The only thing that I could connect this problem to is module-init-tools being upgraded from 3.0-r2 to 3.1. Is that the problem or is it something else? How could I try to fix it?

----------

## genstef

In kernel 2.6 you do not need alsa-driver, please use the inkernel alsa system.

----------

## JLP

but the driver in kernel is the old version that is why I use the latest alsa-driver packages. And alsa-driver worked just fine until recently so I would like it to get working again as it used to.

----------

## genstef

You could try to look in bugzilla: bugs.gentoo.org if a bug is reported for this issue, or report a new one.

----------

## JLP

OK I will do that. Thanks for trying to help.

----------

## JLP

Well it looks like it realy is module-init-tools 3.1 that are causing this. I dovngraded to older version and now it woks just fine. I have filed a bug report here:

https://bugs.gentoo.org/show_bug.cgi?id=72617

----------

## eradicator

chances are your kernel built ALSA modules and alsa-driver is installing over them but in a different location, so modprobe is confuesd.  a-d-1.0.7-r1 has been updated to check for this problem.

----------

## JLP

Today I upgraded the kernel from -r3 to r6. This time I made sure I disabled all the ALSA or OSS options in kernel config. I compiled the kernel and installed int and recompiled alsa-driver and nvidia-kernel. All was fine.

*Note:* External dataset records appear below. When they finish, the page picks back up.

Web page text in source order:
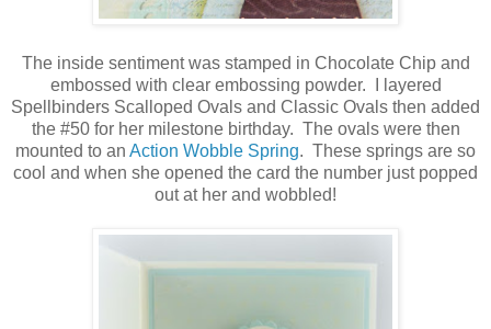
The inside sentiment was stamped in Chocolate Chip and
embossed with clear embossing powder. I layered
Spellbinders Scalloped Ovals and Classic Ovals then added
the #50 for her milestone birthday. The ovals were then
mounted to an Action Wobble Spring. These springs are so
cool and when she opened the card the number just popped
out at her and wobbled!

Then I again tried to emerge module-init-tools 3.1 abd the problems started again right after that. I then downgraded again and all is again back to normal. So all I have tried to do points to some problems in module-init-tools 3.1.

----------

## Konsti

Aah damn! The new mit  :Smile: 

I wondered why my system stops booting when loading snd-seq-oss when nothing changed at alsa   :Wink: 

----------

## knefas

downgrade module-init-tools was the solution for me.  :Smile: 

----------

## feld

i started having this problem too. dont know how i fixed it but THEN i have this problem:

running alsamixer or amixer i get

"illegal instruction"

is this the cause? i have NOT downgraded that package yet.

-Feld

----------

## feld

ok i found out that compiling alsa with CFLAG -msse2 causes alsa to break.

-Feld

----------

## knefas

 *feld wrote:*   

> ok i found out that compiling alsa with CFLAG -msse2 causes alsa to break.

 

can you please bug report to bugs.gentoo.org? It will help others. (just check if anybody did it before reporting)

 :Smile: 

----------

## sibov

 *feld wrote:*   

> ok i found out that compiling alsa with CFLAG -msse2 causes alsa to break.
> 
> -Feld

 

Thanks, i 'll try to emerge alsa without sse2 CFLAG and check if it works.

Still was downgraded to module-init-tools-3.0-r2 but yesterday i retried 

version 3.1 of module-init-tools with the same behaviour as above

mentioned.  alsa init crash !!!    :Twisted Evil:   :Twisted Evil:   :Twisted Evil: 

Note: I run acpid, and when i press the power button for short time my 

         system shutsdown. You do not need to hardreset Gentoo at the   

         alsa init hang.   :Wink: 

----------